■ **Task input**:
=-=-=
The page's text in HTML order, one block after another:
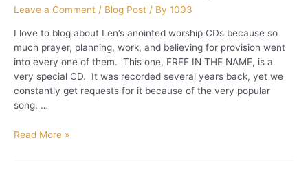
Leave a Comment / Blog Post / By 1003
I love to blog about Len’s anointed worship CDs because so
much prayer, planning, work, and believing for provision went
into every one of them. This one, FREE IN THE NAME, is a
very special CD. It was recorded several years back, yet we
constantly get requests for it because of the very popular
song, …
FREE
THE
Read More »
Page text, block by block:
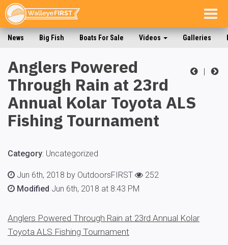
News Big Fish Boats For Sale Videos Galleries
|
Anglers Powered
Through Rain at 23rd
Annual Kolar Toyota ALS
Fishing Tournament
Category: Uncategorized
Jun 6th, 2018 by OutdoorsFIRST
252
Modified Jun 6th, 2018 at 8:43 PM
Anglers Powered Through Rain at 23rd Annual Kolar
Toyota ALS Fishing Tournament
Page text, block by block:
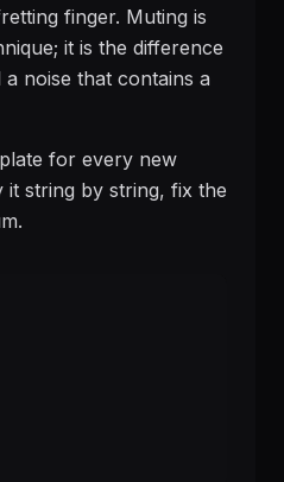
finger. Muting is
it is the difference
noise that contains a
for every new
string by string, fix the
=-=-=
■ **Exercise requirements**: Output precisely the lines in the material above from the line containing "News Big Fish Boats For Sale Videos Galleries" through its last line, and omit pictures.

■ **The answer**:
News Big Fish Boats For Sale Videos Galleries
|
Anglers Powered
Through Rain at 23rd
Annual Kolar Toyota ALS
Fishing Tournament
Category: Uncategorized
Jun 6th, 2018 by OutdoorsFIRST
252
Modified Jun 6th, 2018 at 8:43 PM
Anglers Powered Through Rain at 23rd Annual Kolar
Toyota ALS Fishing Tournament
Page text, block by block:
finger. Muting is
it is the difference
noise that contains a
for every new
string by string, fix the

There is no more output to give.